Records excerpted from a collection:
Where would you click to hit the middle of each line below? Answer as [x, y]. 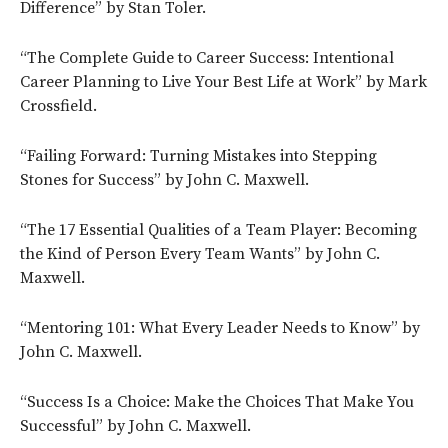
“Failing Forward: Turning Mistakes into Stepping [198, 155]
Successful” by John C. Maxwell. [135, 425]
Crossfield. [58, 105]
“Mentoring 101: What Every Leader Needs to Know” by [220, 327]
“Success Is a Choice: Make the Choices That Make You [217, 401]
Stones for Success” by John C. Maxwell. [164, 179]
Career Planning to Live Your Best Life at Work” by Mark [223, 81]
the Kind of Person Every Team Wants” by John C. [200, 253]
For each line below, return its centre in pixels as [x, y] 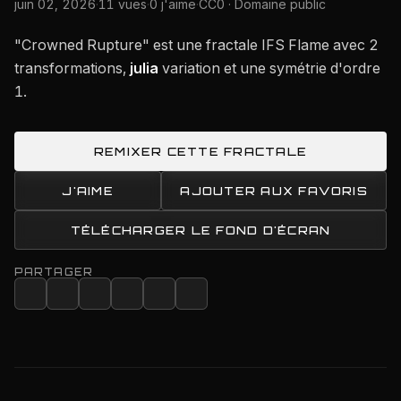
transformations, [72, 68]
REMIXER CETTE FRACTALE [200, 151]
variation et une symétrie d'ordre [269, 68]
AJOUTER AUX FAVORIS [274, 191]
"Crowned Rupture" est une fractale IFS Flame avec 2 [196, 45]
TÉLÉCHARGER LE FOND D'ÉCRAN [200, 230]
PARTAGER [54, 272]
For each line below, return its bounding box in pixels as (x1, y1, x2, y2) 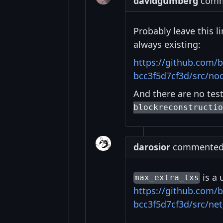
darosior (133, 140, 170, 153)
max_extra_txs (134, 173, 200, 183)
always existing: (133, 38, 201, 50)
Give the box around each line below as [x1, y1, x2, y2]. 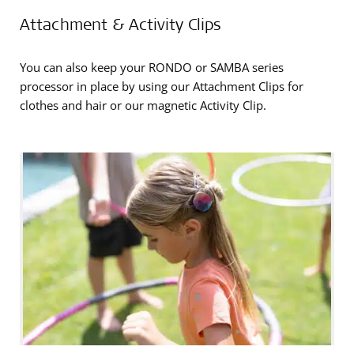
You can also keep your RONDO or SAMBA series [20, 58, 284, 75]
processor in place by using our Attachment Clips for [20, 77, 303, 94]
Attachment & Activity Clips [20, 13, 221, 34]
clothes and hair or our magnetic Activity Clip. [20, 96, 266, 113]
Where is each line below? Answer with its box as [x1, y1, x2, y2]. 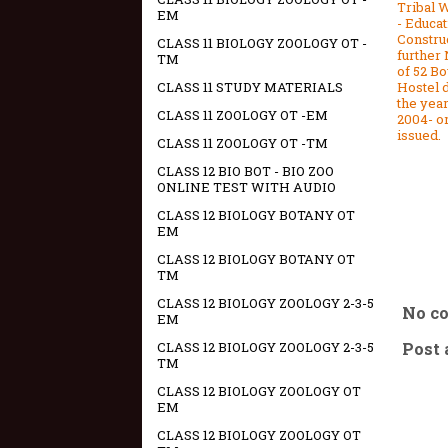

• Task objective
Determine the number of lines in the entries that contain the word "Every". Give that number and nothing more.

• Exercise output
2